Personal agents are the future.

Amazon wants to stop agentic browsers (like Comet) from shopping on their platform. Why? Because Amazon wants to serve more ads and sponsored results. And having agents shop for you takes control (and $$$) away from Amazon.

Perplexity has some good responses to Amazon's threat here: Perplexity's response

But there are two other things that stood out to me from the article:

Software is no longer just a tool, it’s also labor. Agents are labor. They will replicate the work of humans. Like it or not, this is already a reality. The hope is that they only take over low-value work that is optimized for machines anyway. Which brings me to the second point.
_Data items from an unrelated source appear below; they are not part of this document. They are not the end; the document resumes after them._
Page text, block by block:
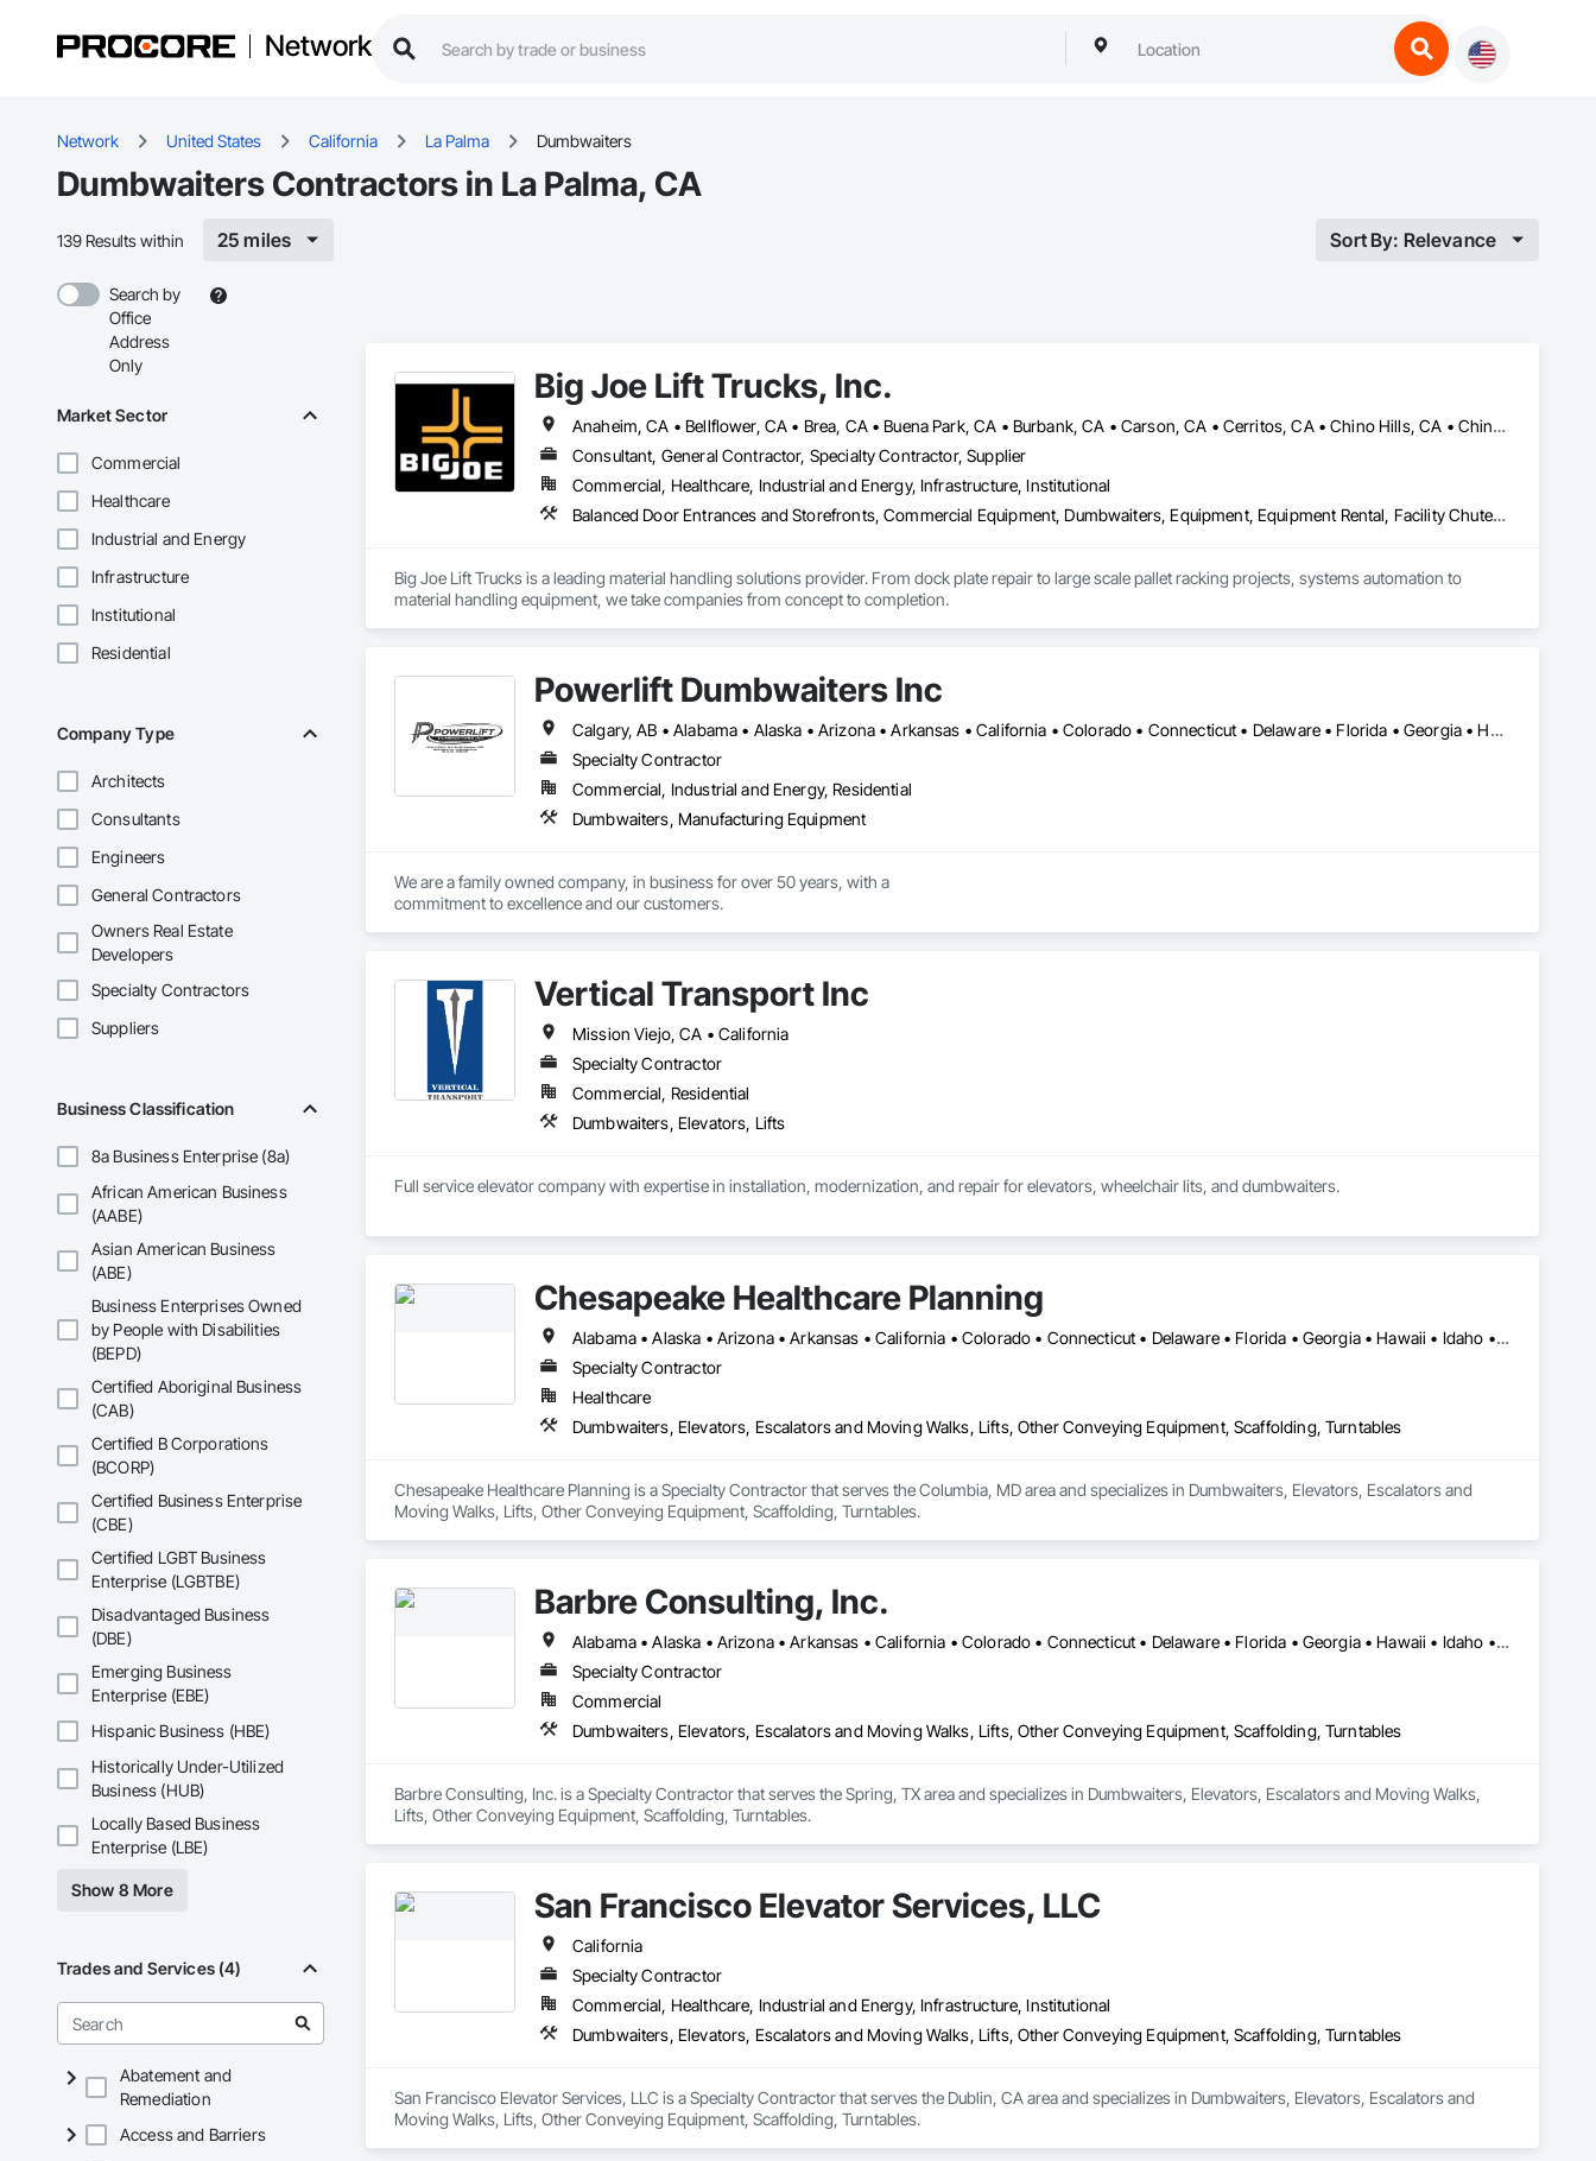
Network
Network United States California La Palma Dumbwaiters
Dumbwaiters Contractors in La Palma, CA
139 Results within 25 miles Sort By: Relevance
Search by
Office
Address
Only
Market Sector
Commercial
Healthcare
Industrial and Energy
Infrastructure
Institutional
Residential
Company Type
Architects
Consultants
Engineers
General Contractors
Owners Real Estate
Developers
Specialty Contractors
Suppliers
Business Classification
8a Business Enterprise (8a)
African American Business
(AABE)
Asian American Business
(ABE)
Business Enterprises Owned
by People with Disabilities
(BEPD)
Certified Aboriginal Business
(CAB)
Certified B Corporations
(BCORP)
Certified Business Enterprise
(CBE)
Certified LGBT Business
Enterprise (LGBTBE)
Disadvantaged Business
(DBE)
Emerging Business
Enterprise (EBE)
Hispanic Business (HBE)
Historically Under-Utilized
Business (HUB)
Locally Based Business
Enterprise (LBE)
Show 8 More
Trades and Services (4)
Abatement and
Remediation
Access and Barriers
Big Joe Lift Trucks, Inc.
Anaheim, CA • Bellflower, CA • Brea, CA • Buena Park, CA • Burbank, CA • Carson, CA • Cerritos, CA • Chino Hills, CA • Chino, CA • Commerce, CA • Compton, CA • Corona, CA • Costa Mesa, CA • Cypress, CA • Downey, CA • Eastvale, CA • Fontana, CA • Fountain Valley, CA • Fullerton, CA • Garden Grove, CA • Gardena, CA • Huntington Beach, CA • Huntington Park, CA • Inglewood, CA • Irvine, CA • Jurupa Valley, CA • La Mirada, CA • La Palma, CA • Lakewood, CA • Long Beach, CA • Los Alamitos, CA • Los Angeles, CA • Lynwood, CA • Manhattan Beach, CA • Maywood, CA • Midway City, CA • Montebello, CA • Newport Beach, CA • Norwalk, CA • Ontario, CA • Orange, CA • Paramount, CA • Pasadena, CA • Pico Rivera, CA • Pomona, CA • Rancho Cucamonga, CA • Rancho Palos Verdes, CA • Riverside, CA • San Bernardino, CA • Santa Ana, CA • Santa Fe Springs, CA • Santa Monica, CA • Seal Beach, CA • South Gate, CA • Torrance, CA • Tustin, CA • Vernon, CA • Westminster, CA • Whittier, CA • Yorba Linda, CA
Consultant, General Contractor, Specialty Contractor, Supplier
Commercial, Healthcare, Industrial and Energy, Infrastructure, Institutional
Balanced Door Entrances and Storefronts, Commercial Equipment, Dumbwaiters, Equipment, Equipment Rental, Facility Chutes, Facility Maintenance and Operation Equipment, General Vehicles, Integrated Automation Battery Monitors, Integrated Automation Systems For Conveying Equipment, Integrated Automation Systems For Facility Equipment, Lifts, Material Lifts, Material Storage, Piece Material Handling Equipment, Platform Lifts, Project Management, Project Management and Coordination, Trucks
Big Joe Lift Trucks is a leading material handling solutions provider. From dock plate repair to large scale pallet racking projects, systems automation to
material handling equipment, we take companies from concept to completion.
Powerlift Dumbwaiters Inc
Calgary, AB • Alabama • Alaska • Arizona • Arkansas • California • Colorado • Connecticut • Delaware • Florida • Georgia • Hawaii • Idaho • Illinois • Indiana • Iowa • Kansas • Kentucky • Louisiana • Maine • Maryland • Massachusetts • Michigan • Minnesota • Mississippi • Missouri • Montana • Nebraska • Nevada • New Hampshire • New Jersey • New Mexico • New York • North Carolina • North Dakota • Ohio • Oklahoma • Ontario • Oregon • Pennsylvania • Prince Edward Island • Rhode Island • South Carolina • South Dakota • Tennessee • Texas • Utah • Vermont • Virginia • Washington • West Virginia • Wisconsin • Wyoming
Specialty Contractor
Commercial, Industrial and Energy, Residential
Dumbwaiters, Manufacturing Equipment
We are a family owned company, in business for over 50 years, with a
commitment to excellence and our customers.
Vertical Transport Inc
Mission Viejo, CA • California
Specialty Contractor
Commercial, Residential
Dumbwaiters, Elevators, Lifts
Full service elevator company with expertise in installation, modernization, and repair for elevators, wheelchair lits, and dumbwaiters.
Chesapeake Healthcare Planning
Alabama • Alaska • Arizona • Arkansas • California • Colorado • Connecticut • Delaware • Florida • Georgia • Hawaii • Idaho • Illinois • Indiana • Iowa • Kansas • Kentucky • Louisiana • Maine • Maryland • Massachusetts • Michigan • Minnesota • Mississippi • Missouri • Montana • Nebraska • Nevada • New Hampshire • New Jersey • New Mexico • New York • North Carolina • North Dakota • Ohio • Oklahoma • Oregon • Pennsylvania • Rhode Island • South Carolina • South Dakota • Tennessee • Texas • Utah • Vermont • Virginia • Washington • West Virginia • Wisconsin • Wyoming
Specialty Contractor
Healthcare
Dumbwaiters, Elevators, Escalators and Moving Walks, Lifts, Other Conveying Equipment, Scaffolding, Turntables
Chesapeake Healthcare Planning is a Specialty Contractor that serves the Columbia, MD area and specializes in Dumbwaiters, Elevators, Escalators and
Moving Walks, Lifts, Other Conveying Equipment, Scaffolding, Turntables.
Barbre Consulting, Inc.
Alabama • Alaska • Arizona • Arkansas • California • Colorado • Connecticut • Delaware • Florida • Georgia • Hawaii • Idaho • Illinois • Indiana • Iowa • Kansas • Kentucky • Louisiana • Maine • Maryland • Massachusetts • Michigan • Minnesota • Mississippi • Missouri • Montana • Nebraska • Nevada • New Hampshire • New Jersey • New Mexico • New York • North Carolina • North Dakota • Ohio • Oklahoma • Oregon • Pennsylvania • Rhode Island • South Carolina • South Dakota • Tennessee • Texas • Utah • Vermont • Virginia • Washington • West Virginia • Wisconsin • Wyoming
Specialty Contractor
Commercial
Dumbwaiters, Elevators, Escalators and Moving Walks, Lifts, Other Conveying Equipment, Scaffolding, Turntables
Barbre Consulting, Inc. is a Specialty Contractor that serves the Spring, TX area and specializes in Dumbwaiters, Elevators, Escalators and Moving Walks,
Lifts, Other Conveying Equipment, Scaffolding, Turntables.
San Francisco Elevator Services, LLC
California
Specialty Contractor
Commercial, Healthcare, Industrial and Energy, Infrastructure, Institutional
Dumbwaiters, Elevators, Escalators and Moving Walks, Lifts, Other Conveying Equipment, Scaffolding, Turntables
San Francisco Elevator Services, LLC is a Specialty Contractor that serves the Dublin, CA area and specializes in Dumbwaiters, Elevators, Escalators and
Moving Walks, Lifts, Other Conveying Equipment, Scaffolding, Turntables.

You can’t truly own your agent unless you own the system prompt. I use a ton of AI tools daily: Dia, ChatGPT, Claude, Cursor, Windsurf, Visual Electric, Midjourney… the list goes on. I split my work between all of them, because I don’t actually want these tools to KNOW me. Why? Because I can’t edit the system prompt.

The system prompt is hidden.

When you ask ChatGPT a question, the style in which it responds is preprogrammed via the system prompt. Something like “You are a helpful assistant, answer the user’s question in a friendly manner.” You can influence this prompt, but it won’t be completely personalized.

I agree with Perplexity’s vision that user agents should be private, personal, and powerful. But my agent can’t be fully private, personal, and powerful unless I can control the system prompt. Plus I don’t want to get locked-in to SaaS tools.

Which is why I’m building my own personal agents. More on this soon.